This demonstrates the application of scVIDR to predict gene expression changes in liver cell types, focusing on portal hepatocytes treated with 30 μg/kg TCDD. It includes UMAP visualizations of latent spaces, PCA comparisons, regression plots for predicted vs. observed gene expression, and performance evaluations using R² scores across models and gene sets.

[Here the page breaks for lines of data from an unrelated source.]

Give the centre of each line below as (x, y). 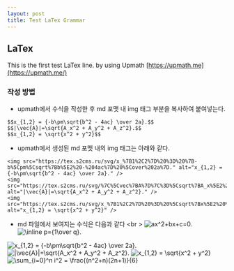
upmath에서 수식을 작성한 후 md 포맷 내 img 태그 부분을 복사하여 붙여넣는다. (121, 108)
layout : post (26, 14)
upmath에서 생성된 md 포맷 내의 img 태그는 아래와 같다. (94, 148)
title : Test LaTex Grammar (46, 20)
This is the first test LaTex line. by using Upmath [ (78, 65)
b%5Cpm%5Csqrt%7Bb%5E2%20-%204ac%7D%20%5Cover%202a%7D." (92, 167)
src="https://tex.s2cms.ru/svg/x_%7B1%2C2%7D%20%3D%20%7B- (110, 161)
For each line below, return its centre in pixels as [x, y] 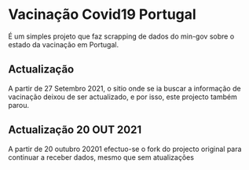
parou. [19, 105]
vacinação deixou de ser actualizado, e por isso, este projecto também [123, 97]
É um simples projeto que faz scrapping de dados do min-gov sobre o [121, 36]
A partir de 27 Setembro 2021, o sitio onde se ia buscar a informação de [124, 88]
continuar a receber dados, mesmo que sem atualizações [101, 157]
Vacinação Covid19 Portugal [102, 15]
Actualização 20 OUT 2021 [75, 130]
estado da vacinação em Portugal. [64, 44]
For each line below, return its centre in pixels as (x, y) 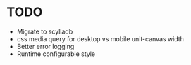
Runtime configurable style (56, 54)
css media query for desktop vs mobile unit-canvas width (100, 38)
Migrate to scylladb (45, 31)
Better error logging (45, 46)
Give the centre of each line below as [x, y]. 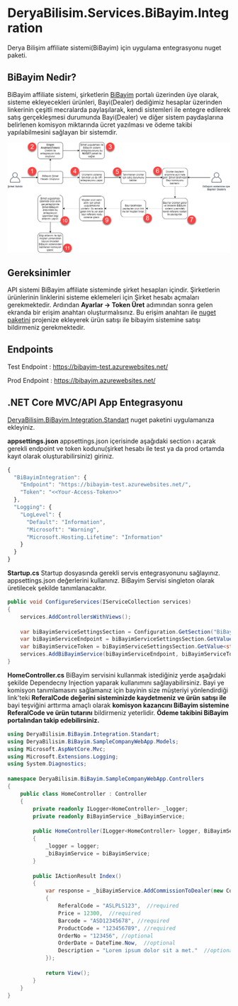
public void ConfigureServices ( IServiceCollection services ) [100, 602]
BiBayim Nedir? [42, 78]
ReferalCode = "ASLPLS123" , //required [118, 906]
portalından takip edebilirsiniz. [53, 720]
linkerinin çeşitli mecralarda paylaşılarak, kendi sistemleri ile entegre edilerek [119, 109]
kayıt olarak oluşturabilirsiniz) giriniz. [61, 456]
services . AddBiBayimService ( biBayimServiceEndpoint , [100, 654]
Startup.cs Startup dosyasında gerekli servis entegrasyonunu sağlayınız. [114, 573]
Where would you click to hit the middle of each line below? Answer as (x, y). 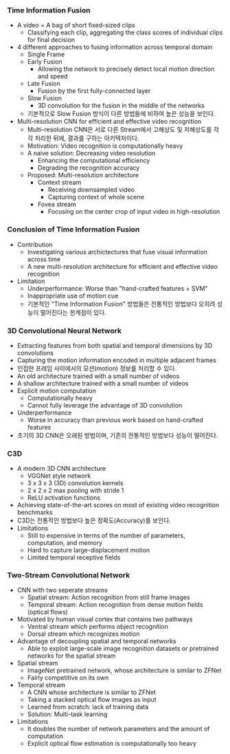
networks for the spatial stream (71, 656)
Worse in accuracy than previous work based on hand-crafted (115, 420)
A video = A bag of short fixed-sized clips (76, 25)
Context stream (59, 182)
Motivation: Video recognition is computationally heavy (105, 146)
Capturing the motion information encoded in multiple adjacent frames (116, 360)
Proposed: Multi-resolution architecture (83, 175)
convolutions (35, 353)
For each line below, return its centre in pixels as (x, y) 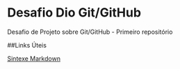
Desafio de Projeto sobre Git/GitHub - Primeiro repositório (90, 32)
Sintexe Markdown (34, 58)
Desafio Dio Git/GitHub (74, 13)
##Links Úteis (27, 45)
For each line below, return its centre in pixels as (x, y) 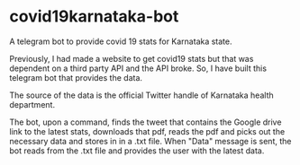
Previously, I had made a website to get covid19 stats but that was (132, 58)
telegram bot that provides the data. (76, 77)
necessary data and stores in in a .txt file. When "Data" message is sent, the (150, 141)
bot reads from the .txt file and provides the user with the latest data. (137, 151)
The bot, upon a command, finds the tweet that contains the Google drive (145, 122)
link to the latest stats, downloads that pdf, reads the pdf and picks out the (147, 131)
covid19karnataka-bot (94, 17)
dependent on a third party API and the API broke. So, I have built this (138, 68)
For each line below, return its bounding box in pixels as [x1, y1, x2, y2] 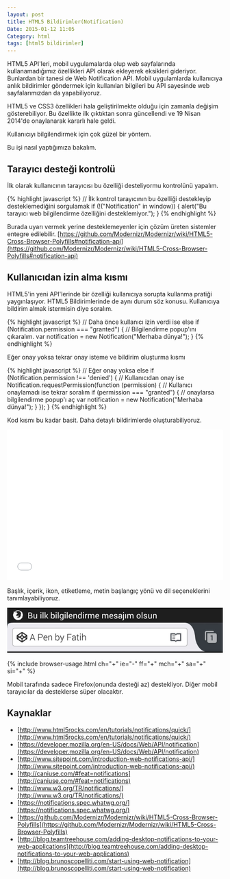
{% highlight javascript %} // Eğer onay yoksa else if [7, 366, 154, 374]
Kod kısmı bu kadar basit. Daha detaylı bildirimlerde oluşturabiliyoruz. [7, 416, 202, 424]
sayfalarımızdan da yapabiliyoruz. [7, 89, 102, 97]
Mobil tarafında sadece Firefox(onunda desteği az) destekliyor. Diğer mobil [7, 680, 218, 688]
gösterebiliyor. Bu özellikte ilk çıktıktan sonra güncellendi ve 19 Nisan [7, 110, 201, 118]
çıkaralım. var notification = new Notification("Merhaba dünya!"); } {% [7, 332, 204, 340]
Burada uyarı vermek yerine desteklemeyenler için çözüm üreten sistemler [7, 222, 217, 231]
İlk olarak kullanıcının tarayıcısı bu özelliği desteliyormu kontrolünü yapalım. [7, 181, 219, 189]

Importing Required Libraries

Essential libraries are imported for data handling, single-cell analysis, statistical computations, and visualization.

import sys
sys.path.insert(1, '../vidr/')

# Import the VIDR functions
from vidr import VIDR
from utils import *

import scanpy as sc
import scgen as scg
import pandas as pd
import numpy as np
import torch
import seaborn as sns
import gseapy as gp
from scipy import stats
from scipy import linalg
from scipy import spatial
from anndata import AnnData
from scipy import sparse
from statannotations.Annotator import Annotator
from matplotlib import pyplot as plt

#For calculating statistical distance
import geomloss
import pykeops
import pykeops
pykeops.clean_pykeops()          # just in case old build files are still present
pykeops.test_numpy_bindings()    # perform the compilation

import scvi
sc.set_figure_params(dpi = 150)
sc.settings.figdir = "../figures"
sns.set_style("dark")

Loading Data

The single-cell dataset is loaded in AnnData format.

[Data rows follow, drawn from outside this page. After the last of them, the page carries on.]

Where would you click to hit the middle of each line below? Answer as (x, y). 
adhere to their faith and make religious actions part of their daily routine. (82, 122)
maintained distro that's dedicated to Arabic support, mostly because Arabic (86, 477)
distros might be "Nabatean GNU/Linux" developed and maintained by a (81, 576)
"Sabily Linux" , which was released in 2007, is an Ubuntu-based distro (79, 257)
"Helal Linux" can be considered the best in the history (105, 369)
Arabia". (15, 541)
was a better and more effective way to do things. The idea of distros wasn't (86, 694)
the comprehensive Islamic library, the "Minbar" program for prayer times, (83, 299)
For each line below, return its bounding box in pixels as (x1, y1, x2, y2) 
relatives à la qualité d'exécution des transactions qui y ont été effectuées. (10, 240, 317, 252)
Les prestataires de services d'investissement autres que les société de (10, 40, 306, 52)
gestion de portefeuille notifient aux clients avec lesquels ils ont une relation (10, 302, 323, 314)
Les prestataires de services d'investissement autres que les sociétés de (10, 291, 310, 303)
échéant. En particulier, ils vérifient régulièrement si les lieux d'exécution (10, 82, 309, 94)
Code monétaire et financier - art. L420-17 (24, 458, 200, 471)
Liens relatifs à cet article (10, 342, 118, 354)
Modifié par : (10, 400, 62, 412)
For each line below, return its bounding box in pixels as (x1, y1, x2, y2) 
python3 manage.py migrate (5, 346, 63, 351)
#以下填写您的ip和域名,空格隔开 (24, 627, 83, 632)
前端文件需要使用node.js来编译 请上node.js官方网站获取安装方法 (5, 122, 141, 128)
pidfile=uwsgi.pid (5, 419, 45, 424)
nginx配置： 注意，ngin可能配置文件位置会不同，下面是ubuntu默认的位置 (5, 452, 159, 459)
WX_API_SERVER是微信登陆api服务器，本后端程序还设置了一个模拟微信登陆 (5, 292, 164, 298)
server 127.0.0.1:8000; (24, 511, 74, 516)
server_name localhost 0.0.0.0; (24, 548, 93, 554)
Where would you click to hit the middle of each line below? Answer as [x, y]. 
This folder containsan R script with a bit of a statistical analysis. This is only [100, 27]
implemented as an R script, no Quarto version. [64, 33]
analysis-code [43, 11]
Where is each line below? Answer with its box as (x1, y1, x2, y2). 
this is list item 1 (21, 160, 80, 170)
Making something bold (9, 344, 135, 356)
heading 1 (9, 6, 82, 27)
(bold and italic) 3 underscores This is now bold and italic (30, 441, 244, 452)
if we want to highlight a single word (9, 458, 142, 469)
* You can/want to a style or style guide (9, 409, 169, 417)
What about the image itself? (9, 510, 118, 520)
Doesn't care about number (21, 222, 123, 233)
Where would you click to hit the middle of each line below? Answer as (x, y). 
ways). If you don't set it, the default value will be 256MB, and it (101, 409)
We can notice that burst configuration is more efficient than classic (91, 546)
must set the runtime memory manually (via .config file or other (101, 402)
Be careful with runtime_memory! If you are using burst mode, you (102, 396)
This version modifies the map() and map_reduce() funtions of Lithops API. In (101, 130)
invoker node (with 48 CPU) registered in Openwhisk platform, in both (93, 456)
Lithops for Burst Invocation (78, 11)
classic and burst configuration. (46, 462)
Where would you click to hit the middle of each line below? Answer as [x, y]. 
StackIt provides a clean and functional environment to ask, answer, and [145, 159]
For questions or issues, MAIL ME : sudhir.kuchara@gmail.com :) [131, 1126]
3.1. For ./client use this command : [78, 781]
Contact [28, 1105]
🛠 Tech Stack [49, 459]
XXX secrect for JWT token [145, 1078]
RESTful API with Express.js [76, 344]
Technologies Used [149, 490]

adata = sc.read_h5ad("../data/nault2021_singleDose.h5ad")

Data Preprocessing

Filters specific cell types, normalizes expression, selects the top 5000 highly variable genes, and formats dose information.

#Prepare Data Set
cell_types_of_int = ["Hepatocytes - central", "Hepatocytes - portal", "Cholangiocytes", "Stellate Cells", "Portal Fibroblasts", "Endothelial Cells"]
adata = adata[adata.obs['celltype'].isin(cell_types_of_int)]

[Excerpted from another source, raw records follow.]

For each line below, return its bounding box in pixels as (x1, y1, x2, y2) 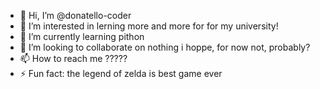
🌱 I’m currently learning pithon (19, 31, 145, 42)
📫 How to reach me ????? (19, 53, 128, 64)
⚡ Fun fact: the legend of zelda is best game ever (19, 68, 223, 79)
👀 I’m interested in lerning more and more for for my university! (19, 20, 279, 32)
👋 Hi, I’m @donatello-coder (19, 10, 132, 21)
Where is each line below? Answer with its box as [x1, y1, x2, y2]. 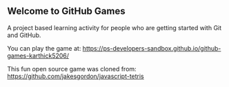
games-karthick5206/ [7, 51, 70, 60]
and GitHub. [7, 31, 41, 39]
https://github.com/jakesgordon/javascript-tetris [7, 72, 145, 80]
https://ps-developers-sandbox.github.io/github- [82, 44, 221, 52]
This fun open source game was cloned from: [7, 64, 137, 73]
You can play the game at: [7, 44, 81, 52]
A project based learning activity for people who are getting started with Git [7, 23, 222, 32]
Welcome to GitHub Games [7, 5, 126, 17]
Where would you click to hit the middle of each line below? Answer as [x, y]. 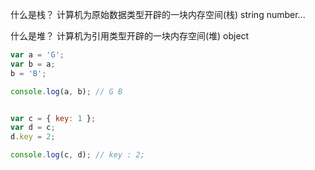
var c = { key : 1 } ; [53, 118]
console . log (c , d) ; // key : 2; [77, 155]
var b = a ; [33, 64]
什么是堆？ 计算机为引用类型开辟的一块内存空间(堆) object [130, 36]
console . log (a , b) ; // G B [66, 91]
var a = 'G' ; [37, 55]
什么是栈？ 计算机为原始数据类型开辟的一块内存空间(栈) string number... [158, 14]
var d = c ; [33, 128]
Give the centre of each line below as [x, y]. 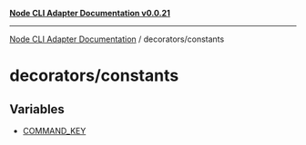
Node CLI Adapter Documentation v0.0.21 [90, 13]
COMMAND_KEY [54, 131]
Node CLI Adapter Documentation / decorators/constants [117, 39]
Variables [37, 109]
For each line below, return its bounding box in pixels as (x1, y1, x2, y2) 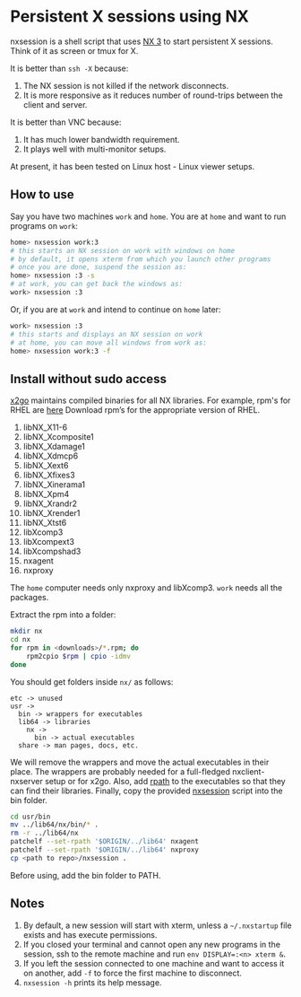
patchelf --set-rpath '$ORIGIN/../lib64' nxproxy (10, 845, 200, 854)
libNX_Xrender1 (22, 508, 81, 519)
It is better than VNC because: (10, 117, 122, 127)
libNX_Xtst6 (22, 518, 67, 529)
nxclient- (232, 765, 265, 777)
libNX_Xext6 (22, 460, 69, 471)
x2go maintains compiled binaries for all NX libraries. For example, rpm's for (10, 395, 291, 406)
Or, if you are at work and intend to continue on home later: (10, 303, 221, 315)
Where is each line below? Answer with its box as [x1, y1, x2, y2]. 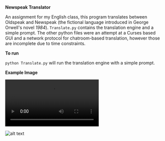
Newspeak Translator [5, 4, 51, 10]
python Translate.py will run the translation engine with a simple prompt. [5, 60, 156, 65]
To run [5, 50, 19, 56]
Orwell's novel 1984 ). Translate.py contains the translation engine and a [5, 24, 154, 30]
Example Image [5, 69, 38, 75]
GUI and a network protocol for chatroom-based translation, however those [5, 35, 161, 41]
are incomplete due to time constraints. [5, 40, 86, 46]
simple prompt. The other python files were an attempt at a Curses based [5, 30, 156, 35]
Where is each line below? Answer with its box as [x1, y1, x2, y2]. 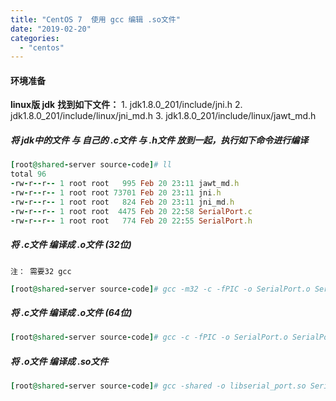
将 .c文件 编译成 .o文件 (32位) [10, 239, 132, 251]
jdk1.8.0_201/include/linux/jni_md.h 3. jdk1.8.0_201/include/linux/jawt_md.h [10, 110, 317, 122]
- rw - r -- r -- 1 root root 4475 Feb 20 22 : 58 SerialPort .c [10, 206, 253, 216]
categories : [10, 33, 60, 43]
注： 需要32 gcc [10, 266, 72, 276]
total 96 [10, 169, 47, 180]
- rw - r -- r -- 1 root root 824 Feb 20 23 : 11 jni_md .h [10, 197, 235, 207]
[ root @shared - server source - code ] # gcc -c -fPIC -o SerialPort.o [10, 332, 288, 343]

sc.pp.normalize_total(adata)
sc.pp.log1p(adata)
sc.pp.highly_variable_genes(adata, n_top_genes=5000)

adata.obs["dose"] = [str(d) for d in adata.obs.Dose]
adata = adata[:,adata.var.highly_variable]

Training the Model

Prepare data for training, instantiate the VIDR model, and load pre-trained weights.

#Training model
cell = "Hepatocytes - portal"
train_adata, test_adata = prepare_data(adata, "celltype", "dose", cell, "30", normalized = True)
train_adata.obs["cell_dose"] = [f"{j}_{str(i)}" for (i,j) in zip(train_adata.obs["Dose"], train_adata.obs["celltype"])]
model = VIDR(train_adata, linear_decoder = False)
#     model.train(
#     max_epochs=100,
#     batch_size=128,
#     early_stopping=True,
#     early_stopping_patience=25)

#     model.save(f"../../data/VAE_Binary_Prediction_Dioxin_5000g_{cell}.pt")
vae = model.load(f"../../data/VAE_Binary_Prediction_Dioxin_5000g_{cell}.pt/", train_adata)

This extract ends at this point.